Foreign Policy Blogs

Guatemala, drugs, and corruption

Last week, the official drug czar of Guatemala as well as the chief of national police were arrested for allegedly leading a police ring that stole cocaine from drug traffickers. Now that is deep-rooted corruption.

Guatemala is caught in a vicious cycle. On one side, the police and security forces have become involved in organized crime and other corrupt activities. On the other, such activities are not stopped because law enforcement itself is involved. Thus corrupt acts occur with impunity, leading to further acts, and the cycle continues. Moreover, in a poor country, many may feel that corruption is their best option.

And if there is failure of the rule of law near a major consumer market, there are likely to be drugs. Crackdowns in neighboring Mexico have pushed activity south, and Guatemala has become a major transit country between producers like Colombia and users in the United States.
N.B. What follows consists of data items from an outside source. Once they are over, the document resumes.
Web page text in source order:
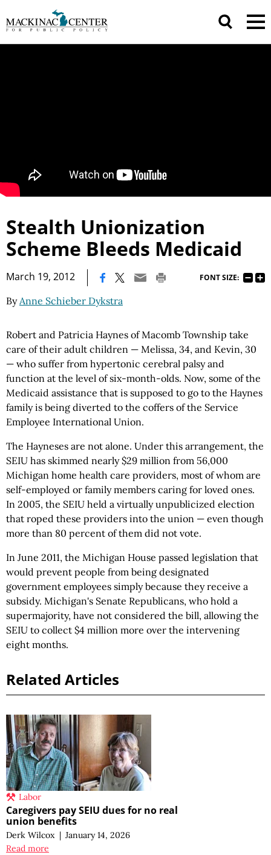
Stealth Unionization
Scheme Bleeds Medicaid
March 19, 2012 FONT SIZE:
ByAnne Schieber Dykstra
Robert and Patricia Haynes of Macomb Township take
care of their adult children — Melissa, 34, and Kevin, 30
— who suffer from hypertonic cerebral palsy and
function at the level of six-month-olds. Now, some of the
Medicaid assistance that is supposed to go to the Haynes
family is being diverted to the coffers of the Service
Employee International Union.
The Hayneses are not alone. Under this arrangement, the
SEIU has skimmed nearly $29 million from 56,000
Michigan home health care providers, most of whom are
self-employed or family members caring for loved ones.
In 2005, the SEIU held a virtually unpublicized election
that roped these providers into the union — even though
more than 80 percent of them did not vote.
In June 2011, the Michigan House passed legislation that
would prevent people from being designated
government employees simply because they receive a
subsidy. Michigan's Senate Republicans, who hold a
supermajority, have not considered the bill, allowing the
SEIU to collect $4 million more over the intervening
eight months.
Related Articles
Labor
Caregivers pay SEIU dues for no real
union benefits
Derk Wilcox | January 14, 2026
Read more

One Guatemalan once told me of traffickers paying poor farmers to allow planes to land in their fields. The farmer is given a package, and then hands it off to another plane later on. Such simple work can earn the farmer tens of thousands of dollars or more. Alternative sources of income seem laughable in comparison.

In addition to the officials just arrested, Guatemala has seen a string of high-level arrests, including the drug czar in 2005 caught on tape bribing a U.S. Drug Enforcement Agency official in exchange for protecting U.S.-bound drug shipments. Thus, it appears that Guatemalan officials are using their positions to protect the drug trade in exchange for presumably generous personal benefit.
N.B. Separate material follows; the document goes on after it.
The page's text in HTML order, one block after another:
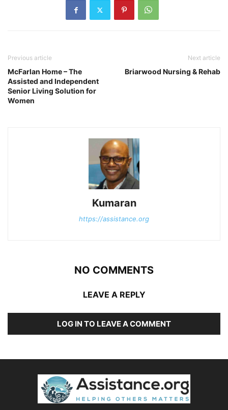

Feasible solutions are scarce. As one Guatemalan editorial pointed out, purged security forces merely find work in other dishonorable activities: kidnapping, extortion, assault. The author argues that the police are seriously undermined by the penchant in Guatemala to create parallel security bodies who act with impunity in face of the country’s rampant crime. Thus the cycle is fed further: corrupt police lead to more crime which leads to the hiring of private security organizations who commit still greater offenses.

Given the United States’s long-standing interest in reducing the flow of drugs to this country, Secretary of State Clinton has naturally given her attention to Guatemala. She visited last week, admitting that the United States demand is part of the problem and promising help in the form that Central American leaders themselves favor.

As long as drugs remain as profitable as they are, the drug supply chain will always find a place to operate. But Guatemala has become an especially hospitable environment. Cleaning up this struggling country will require simultaneous efforts to change the culture, the practice, and the incentives. Secretary Clinton should be prepared – as should her successors, in what will likely be a long battle. But if a multi-pronged attack is successful, the stability and security it could create for the Guatemalan people will be priceless.